## WHAT IS REQUIRED
Filter the listing below, keeping only the lines with the word "Returns".

## RECORDS

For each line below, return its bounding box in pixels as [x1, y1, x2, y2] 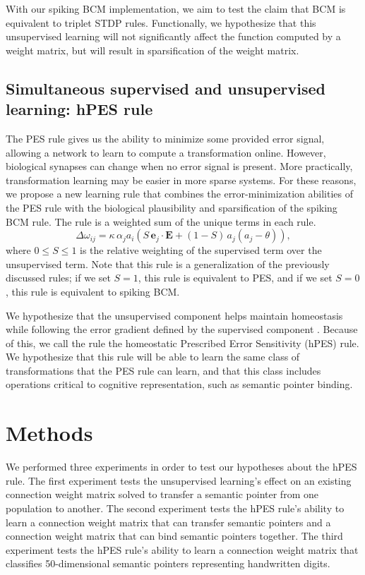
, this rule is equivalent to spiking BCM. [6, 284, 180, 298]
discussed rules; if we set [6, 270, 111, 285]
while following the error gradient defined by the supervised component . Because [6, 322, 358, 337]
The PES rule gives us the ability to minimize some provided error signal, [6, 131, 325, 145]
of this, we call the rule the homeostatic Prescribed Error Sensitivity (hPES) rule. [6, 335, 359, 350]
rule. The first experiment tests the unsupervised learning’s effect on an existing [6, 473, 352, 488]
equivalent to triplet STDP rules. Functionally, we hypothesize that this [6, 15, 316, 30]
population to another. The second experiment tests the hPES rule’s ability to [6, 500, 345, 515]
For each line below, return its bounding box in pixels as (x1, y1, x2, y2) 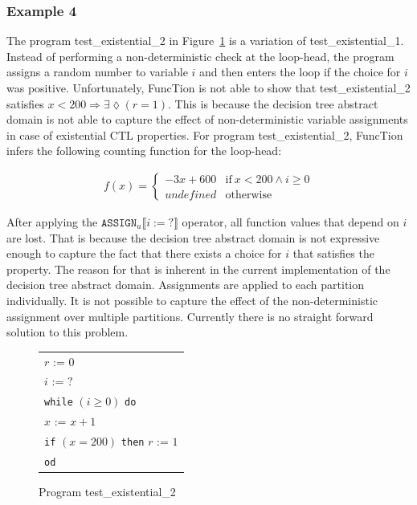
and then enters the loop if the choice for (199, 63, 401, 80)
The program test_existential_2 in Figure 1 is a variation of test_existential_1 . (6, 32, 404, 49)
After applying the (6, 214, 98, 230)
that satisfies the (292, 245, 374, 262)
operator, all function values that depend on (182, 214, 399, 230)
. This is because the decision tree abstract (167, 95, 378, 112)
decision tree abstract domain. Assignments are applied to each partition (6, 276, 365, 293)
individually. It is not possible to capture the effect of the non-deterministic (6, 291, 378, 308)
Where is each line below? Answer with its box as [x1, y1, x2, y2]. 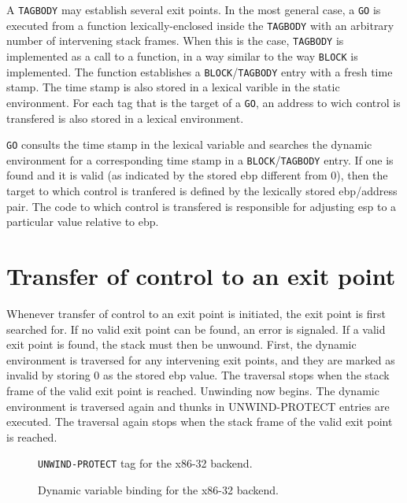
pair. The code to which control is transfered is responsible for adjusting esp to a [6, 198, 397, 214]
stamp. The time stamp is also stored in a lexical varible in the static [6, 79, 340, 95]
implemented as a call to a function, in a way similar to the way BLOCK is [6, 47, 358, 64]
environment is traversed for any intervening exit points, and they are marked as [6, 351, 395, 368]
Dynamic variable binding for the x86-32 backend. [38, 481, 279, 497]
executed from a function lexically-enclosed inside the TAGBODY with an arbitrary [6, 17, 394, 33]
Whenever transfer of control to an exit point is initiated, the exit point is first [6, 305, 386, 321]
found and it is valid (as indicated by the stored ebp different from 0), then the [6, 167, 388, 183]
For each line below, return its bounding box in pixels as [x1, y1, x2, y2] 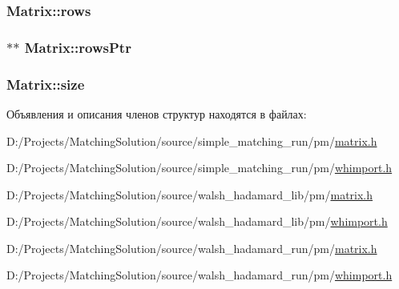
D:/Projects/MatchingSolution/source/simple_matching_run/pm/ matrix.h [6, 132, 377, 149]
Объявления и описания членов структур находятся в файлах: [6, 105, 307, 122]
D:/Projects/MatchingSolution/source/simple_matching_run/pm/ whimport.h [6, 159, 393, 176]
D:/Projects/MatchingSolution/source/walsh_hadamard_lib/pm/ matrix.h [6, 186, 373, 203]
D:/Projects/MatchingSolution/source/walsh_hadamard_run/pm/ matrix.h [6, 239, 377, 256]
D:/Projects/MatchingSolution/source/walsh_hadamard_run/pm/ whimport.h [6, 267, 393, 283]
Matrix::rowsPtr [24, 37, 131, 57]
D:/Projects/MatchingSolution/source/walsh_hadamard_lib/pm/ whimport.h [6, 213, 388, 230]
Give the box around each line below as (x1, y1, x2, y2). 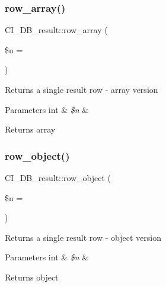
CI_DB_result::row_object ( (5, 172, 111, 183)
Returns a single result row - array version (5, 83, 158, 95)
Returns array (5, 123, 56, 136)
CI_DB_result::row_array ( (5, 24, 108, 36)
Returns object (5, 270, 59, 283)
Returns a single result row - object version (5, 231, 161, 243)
--
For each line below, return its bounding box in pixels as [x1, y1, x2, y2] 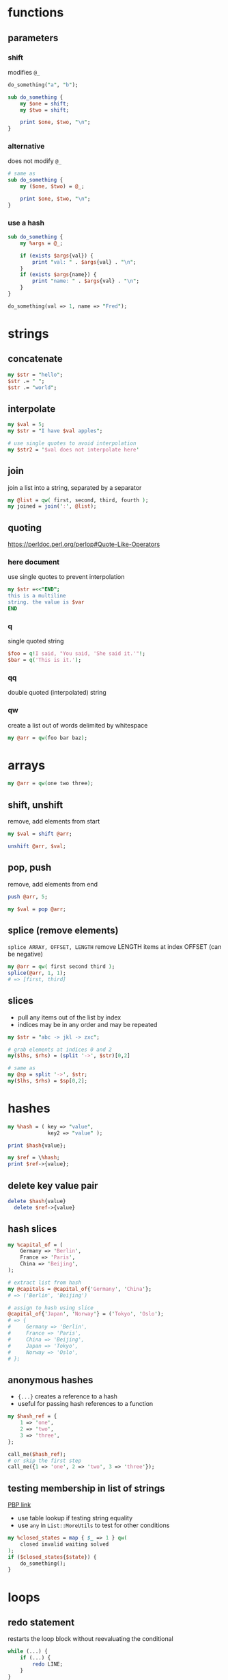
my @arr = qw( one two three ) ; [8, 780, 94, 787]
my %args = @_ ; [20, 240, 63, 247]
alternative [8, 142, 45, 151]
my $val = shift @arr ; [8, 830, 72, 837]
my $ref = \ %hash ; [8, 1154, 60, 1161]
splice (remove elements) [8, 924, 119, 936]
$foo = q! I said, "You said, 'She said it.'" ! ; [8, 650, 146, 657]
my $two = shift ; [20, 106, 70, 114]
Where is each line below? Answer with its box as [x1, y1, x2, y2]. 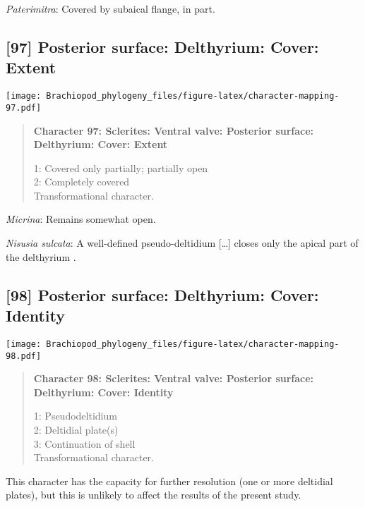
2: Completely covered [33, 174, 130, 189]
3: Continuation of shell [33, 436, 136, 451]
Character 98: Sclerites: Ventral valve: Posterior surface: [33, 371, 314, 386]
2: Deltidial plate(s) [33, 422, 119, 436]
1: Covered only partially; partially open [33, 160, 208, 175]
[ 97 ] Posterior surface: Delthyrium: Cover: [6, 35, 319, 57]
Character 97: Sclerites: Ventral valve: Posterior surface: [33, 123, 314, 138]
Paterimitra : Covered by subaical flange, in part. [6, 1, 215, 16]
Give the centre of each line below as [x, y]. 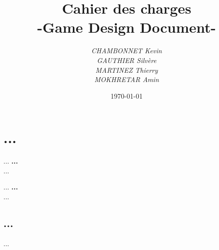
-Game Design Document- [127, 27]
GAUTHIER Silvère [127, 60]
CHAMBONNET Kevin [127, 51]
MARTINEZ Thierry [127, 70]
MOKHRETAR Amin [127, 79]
---
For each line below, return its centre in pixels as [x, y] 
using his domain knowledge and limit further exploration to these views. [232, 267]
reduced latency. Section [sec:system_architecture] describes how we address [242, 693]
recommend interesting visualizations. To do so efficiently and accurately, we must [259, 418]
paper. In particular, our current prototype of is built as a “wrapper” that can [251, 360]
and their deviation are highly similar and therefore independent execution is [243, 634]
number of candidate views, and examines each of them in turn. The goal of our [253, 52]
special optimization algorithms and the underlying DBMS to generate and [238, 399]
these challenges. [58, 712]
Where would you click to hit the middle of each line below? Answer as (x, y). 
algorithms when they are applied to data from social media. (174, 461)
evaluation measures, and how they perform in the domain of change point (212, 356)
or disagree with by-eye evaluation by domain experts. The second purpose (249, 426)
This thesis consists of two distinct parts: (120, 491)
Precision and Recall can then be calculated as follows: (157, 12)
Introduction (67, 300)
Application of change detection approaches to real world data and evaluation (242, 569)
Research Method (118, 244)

## WRITTEN ANSWER
Returns a single result row - array version (5, 83, 158, 95)
Returns array (5, 123, 56, 136)
Returns object (5, 270, 59, 283)
Returns a single result row - object version (5, 231, 161, 243)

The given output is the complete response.